Starting point is 00:39:09 Oh, yeah. And you said the bridal shop scene wasn't in the original script. No. I didn't know that. Yeah, that was actually, Judd suggested that we go to a Brazilian restaurant and get food poisoning. And at the time, we were very hesitant. And I think my characters, I think the way they described it, my scene in the street was, the stage direction was she jumps up in the air in slow motion. as though she's been shot by a bullet.
Starting point is 00:39:45 And I remember being like, Kristen, I don't know if I want to have like that severe of diarrhea in this movie. That seems embarrassing. Like, we did not know what we were getting into. And it took a while to get everybody on board. And then it was so fun to shoot that stuff. Well, you actually played it brilliantly.
Starting point is 00:40:05 You didn't do the shot with a gun thing. You sort of slow walk it, and there's this resignation that comes over your face. It's happening. I think that's what would happen to me if I really pooped my dress in the street. I do think that I would just get low. There have been moments in life, I'm not going to lie, where I was like, am I going to have a bridesmaids moment? Oh, really?
Starting point is 00:40:29 Oh, yeah. I was with my daughters at a top shop once, and I was like, excuse me, is there a bathroom here? And the lady was like, no, you have to go next door. And I went, oh, I'm going to have a bridesmaids moment. I'm going to be the lady in the street. Like, but I am that lady, and this is really embarrassing. That would be a moment. That would be a moment.
Starting point is 00:40:46 If you reenacted the bride's woman in real life. Yeah. Yeah, that wouldn't have been good. And then Kristen says, oh, you're really doing it, aren't you? You know what you're really doing it? You're really doing it. I remember her saying that and going, oh, my God, that's really funny. I mean, the beauty of being able to improvise in that movie was proof.
Starting point is 00:41:01 That was one of those rare things when it's highly encouraged. We actually used to do it in rehearsal. They would tape it. We had, like, Judd's assistant acted as the stenophic. would write all the improvs down and then we'd come back in and there was another script. It was like, oh wow. And you're talking about some pretty, pretty heavy duty. Yeah. Heavy lifting improvisers. It's funny because we've interviewed Melissa McCarthy and Chris O'Dowd a few weeks ago and they both said like, yeah, we felt like it was funny when we were shooting it. Yeah. But then when you saw it all together, you were like, oh, I've never had anybody. I've never had people react to anything I've done that in that way before. And it was really interesting. It was really eye-opening the way that people talked about.

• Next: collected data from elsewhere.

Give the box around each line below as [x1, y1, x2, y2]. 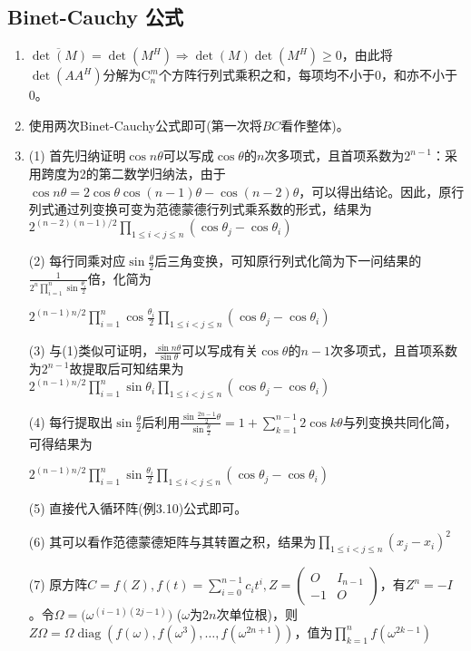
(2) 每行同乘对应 [28, 251, 126, 270]
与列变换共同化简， [342, 412, 457, 431]
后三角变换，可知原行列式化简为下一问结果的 [154, 251, 422, 270]
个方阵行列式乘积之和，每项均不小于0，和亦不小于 [158, 65, 457, 84]
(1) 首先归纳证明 [28, 146, 126, 165]
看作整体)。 [280, 115, 349, 134]
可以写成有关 [182, 341, 259, 360]
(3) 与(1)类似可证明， [28, 341, 155, 360]
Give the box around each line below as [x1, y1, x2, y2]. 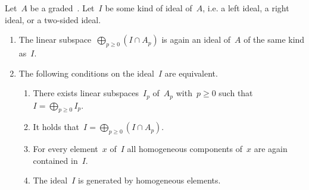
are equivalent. [164, 66, 218, 79]
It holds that [33, 121, 80, 133]
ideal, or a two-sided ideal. [5, 13, 101, 26]
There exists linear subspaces [33, 87, 139, 99]
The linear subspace [18, 33, 92, 46]
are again [254, 142, 288, 155]
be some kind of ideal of [105, 2, 192, 14]
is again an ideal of [161, 33, 230, 46]

Starting point is 00:41:41 it and and again it wasn't it I think as someone who I would say is born and raised it Saturday Night Live like there is an underdog element here to the cast I mean that's the whole premise of the not ready for primetime players because you're kind of hosting these movie stars weekend and week out and it's kind of a wonderfully humbling way to work but also you know we're also right sketches and sometimes you work really hard on them and they make it to dress and then they don't get on the air. And I say all that to say like, I'm used to disappointment. Like I knew it was funny. I thought it was great, but that doesn't, I'm used to disappointment. I don't
Starting point is 00:42:29 always expect people to love what I love. So that was really shocking to see people unanimously love something that I already loved. I was like, wait, you like, I like it, you like it? Like, it was, it was wild. And now you have an 11 and a nine-year-old in my house who are fans who snatch that DVD at Target. So that's going, you're getting your cut of that five bucks. I'm sorry. It's good. They need to, they need to see that. They're ready.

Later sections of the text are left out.